» **WHAT IS REQUIRED**: Wherever a line of the data contains "code", copy that line.

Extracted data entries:
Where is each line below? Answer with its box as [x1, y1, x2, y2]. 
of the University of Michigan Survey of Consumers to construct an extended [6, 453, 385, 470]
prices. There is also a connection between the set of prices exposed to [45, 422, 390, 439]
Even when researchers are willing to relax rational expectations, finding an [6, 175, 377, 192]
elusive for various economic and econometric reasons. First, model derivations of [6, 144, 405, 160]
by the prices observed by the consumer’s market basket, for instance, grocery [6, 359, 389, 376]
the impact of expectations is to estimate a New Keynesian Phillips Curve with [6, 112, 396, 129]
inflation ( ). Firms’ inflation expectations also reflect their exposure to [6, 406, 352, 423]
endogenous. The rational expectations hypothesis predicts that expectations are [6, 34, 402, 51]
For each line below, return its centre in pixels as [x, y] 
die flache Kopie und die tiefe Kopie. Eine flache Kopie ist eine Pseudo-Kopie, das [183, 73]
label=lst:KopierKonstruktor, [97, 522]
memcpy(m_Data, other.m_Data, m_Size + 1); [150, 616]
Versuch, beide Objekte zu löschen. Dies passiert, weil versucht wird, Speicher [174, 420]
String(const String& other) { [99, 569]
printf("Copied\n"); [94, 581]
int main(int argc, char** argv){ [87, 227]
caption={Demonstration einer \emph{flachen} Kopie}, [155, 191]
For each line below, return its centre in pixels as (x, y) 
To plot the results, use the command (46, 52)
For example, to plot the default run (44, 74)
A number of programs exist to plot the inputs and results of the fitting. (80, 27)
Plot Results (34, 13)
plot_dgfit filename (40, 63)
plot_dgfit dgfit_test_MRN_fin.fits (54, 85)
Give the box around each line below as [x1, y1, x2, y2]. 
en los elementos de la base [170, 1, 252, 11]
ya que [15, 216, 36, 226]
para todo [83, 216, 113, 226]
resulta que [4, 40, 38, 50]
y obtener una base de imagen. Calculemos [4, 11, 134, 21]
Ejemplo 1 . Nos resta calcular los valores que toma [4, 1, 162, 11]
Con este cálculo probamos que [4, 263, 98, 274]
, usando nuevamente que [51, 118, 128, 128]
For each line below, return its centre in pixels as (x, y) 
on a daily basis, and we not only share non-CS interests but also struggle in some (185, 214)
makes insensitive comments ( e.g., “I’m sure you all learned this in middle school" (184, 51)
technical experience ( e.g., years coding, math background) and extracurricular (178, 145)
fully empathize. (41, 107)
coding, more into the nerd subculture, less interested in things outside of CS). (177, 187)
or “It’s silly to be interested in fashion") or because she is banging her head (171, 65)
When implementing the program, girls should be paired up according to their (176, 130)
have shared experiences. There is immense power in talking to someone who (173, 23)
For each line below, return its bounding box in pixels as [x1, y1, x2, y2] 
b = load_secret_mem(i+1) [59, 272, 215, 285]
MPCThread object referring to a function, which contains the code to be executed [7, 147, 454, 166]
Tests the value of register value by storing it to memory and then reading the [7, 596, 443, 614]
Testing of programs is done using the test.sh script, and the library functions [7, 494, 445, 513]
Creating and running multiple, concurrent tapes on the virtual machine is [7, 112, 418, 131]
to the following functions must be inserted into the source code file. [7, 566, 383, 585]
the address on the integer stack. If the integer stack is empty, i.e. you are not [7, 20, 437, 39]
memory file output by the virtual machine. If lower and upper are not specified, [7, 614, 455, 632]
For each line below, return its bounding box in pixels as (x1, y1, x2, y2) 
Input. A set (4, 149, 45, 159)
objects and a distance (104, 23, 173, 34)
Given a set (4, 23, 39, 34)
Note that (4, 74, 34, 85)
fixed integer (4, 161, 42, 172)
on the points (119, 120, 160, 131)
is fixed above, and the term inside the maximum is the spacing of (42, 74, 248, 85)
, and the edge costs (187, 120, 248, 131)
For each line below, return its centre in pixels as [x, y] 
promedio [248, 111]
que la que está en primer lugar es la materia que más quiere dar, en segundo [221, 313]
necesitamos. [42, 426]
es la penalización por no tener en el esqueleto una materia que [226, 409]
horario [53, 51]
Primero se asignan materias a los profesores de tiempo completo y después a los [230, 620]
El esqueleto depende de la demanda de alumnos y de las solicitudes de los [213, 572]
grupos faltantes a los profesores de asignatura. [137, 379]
---
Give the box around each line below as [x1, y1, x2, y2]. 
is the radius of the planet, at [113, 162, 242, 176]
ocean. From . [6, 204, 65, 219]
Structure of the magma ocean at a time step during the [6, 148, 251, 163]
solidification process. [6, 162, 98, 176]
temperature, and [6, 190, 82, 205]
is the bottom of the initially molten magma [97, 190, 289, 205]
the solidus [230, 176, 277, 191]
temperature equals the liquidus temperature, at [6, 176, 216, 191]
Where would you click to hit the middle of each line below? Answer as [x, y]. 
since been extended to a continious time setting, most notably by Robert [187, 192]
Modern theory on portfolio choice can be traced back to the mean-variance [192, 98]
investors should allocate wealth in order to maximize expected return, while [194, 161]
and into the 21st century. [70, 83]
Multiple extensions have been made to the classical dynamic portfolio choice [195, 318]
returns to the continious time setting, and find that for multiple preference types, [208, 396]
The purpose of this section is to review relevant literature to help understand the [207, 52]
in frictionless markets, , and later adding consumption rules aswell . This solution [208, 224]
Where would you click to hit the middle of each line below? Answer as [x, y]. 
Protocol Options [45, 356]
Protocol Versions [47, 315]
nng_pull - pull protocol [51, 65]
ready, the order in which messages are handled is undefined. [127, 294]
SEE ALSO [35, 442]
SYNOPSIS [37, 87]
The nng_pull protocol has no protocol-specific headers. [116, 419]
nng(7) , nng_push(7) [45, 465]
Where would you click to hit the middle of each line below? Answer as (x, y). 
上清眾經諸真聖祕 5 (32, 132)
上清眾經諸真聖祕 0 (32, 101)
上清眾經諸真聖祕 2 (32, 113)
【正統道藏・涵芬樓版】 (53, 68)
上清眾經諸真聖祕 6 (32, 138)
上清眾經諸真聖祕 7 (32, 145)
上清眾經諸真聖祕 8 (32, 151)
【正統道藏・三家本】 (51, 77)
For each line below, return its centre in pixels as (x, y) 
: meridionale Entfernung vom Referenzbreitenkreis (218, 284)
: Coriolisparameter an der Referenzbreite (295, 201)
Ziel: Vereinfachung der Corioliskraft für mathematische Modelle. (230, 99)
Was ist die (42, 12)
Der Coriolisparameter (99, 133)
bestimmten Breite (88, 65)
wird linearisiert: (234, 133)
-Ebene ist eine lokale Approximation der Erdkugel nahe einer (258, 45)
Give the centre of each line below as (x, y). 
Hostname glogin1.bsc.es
==
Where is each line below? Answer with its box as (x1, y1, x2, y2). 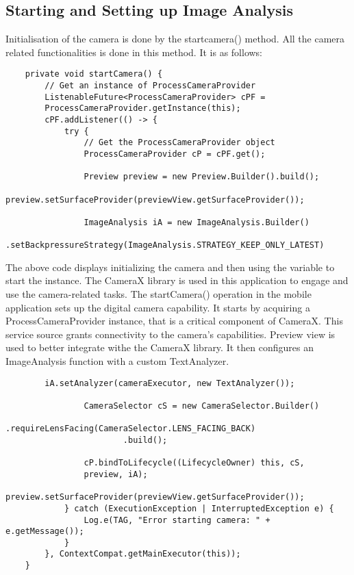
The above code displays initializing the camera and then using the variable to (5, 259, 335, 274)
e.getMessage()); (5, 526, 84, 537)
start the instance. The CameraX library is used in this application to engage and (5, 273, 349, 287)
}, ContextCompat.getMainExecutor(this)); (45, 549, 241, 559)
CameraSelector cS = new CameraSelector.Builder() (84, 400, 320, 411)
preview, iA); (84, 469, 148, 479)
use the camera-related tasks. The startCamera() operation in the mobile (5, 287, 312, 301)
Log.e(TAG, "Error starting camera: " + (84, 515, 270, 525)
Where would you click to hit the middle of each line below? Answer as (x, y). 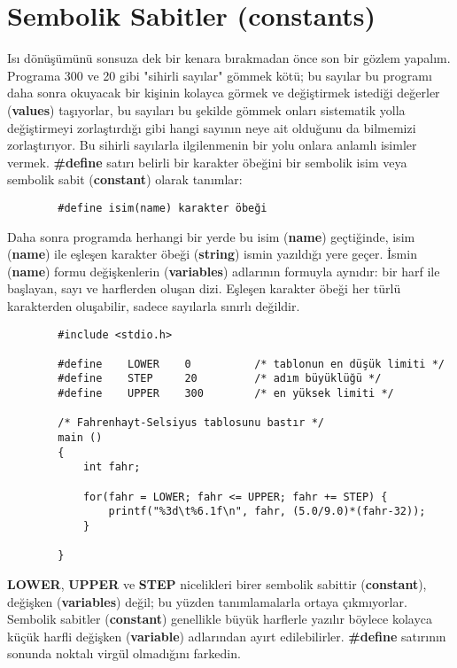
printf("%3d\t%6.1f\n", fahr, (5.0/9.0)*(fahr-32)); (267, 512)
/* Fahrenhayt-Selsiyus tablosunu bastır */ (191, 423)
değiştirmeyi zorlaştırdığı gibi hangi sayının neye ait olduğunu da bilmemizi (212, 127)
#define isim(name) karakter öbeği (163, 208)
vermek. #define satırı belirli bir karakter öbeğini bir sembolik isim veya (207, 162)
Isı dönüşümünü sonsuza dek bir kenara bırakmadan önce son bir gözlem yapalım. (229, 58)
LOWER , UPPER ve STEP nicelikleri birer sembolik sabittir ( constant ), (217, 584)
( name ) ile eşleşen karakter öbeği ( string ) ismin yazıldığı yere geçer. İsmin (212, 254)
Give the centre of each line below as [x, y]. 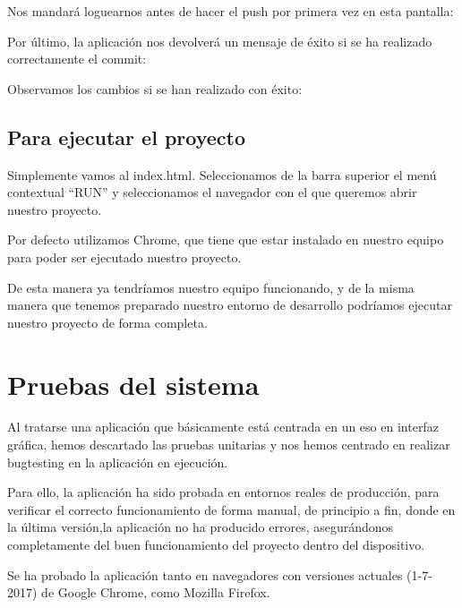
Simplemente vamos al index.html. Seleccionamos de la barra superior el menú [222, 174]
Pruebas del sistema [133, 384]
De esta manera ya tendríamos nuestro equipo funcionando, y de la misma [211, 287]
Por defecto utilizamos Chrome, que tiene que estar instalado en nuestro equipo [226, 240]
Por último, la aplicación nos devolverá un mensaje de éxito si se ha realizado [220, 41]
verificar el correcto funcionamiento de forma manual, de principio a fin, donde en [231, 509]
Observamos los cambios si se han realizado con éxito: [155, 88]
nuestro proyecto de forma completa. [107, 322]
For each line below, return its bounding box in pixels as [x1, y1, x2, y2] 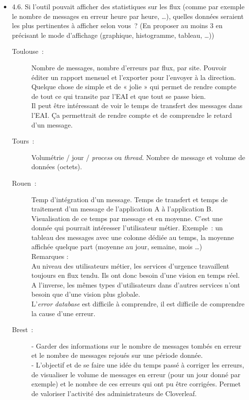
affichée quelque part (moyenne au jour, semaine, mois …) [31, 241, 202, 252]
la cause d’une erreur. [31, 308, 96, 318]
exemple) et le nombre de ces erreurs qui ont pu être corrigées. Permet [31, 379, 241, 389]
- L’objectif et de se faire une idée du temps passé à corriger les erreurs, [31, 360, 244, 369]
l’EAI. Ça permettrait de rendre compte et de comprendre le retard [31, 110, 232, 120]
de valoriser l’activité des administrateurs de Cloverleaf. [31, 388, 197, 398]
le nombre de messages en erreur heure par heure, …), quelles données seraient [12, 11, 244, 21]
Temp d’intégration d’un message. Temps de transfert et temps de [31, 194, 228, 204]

» **WRITTEN SOLUTION**:
MPCThread object referring to a function, which contains the code to be executed [7, 147, 454, 166]
to the following functions must be inserted into the source code file. [7, 566, 383, 585]
The above code displays initializing the camera and then using the variable to (5, 259, 335, 274)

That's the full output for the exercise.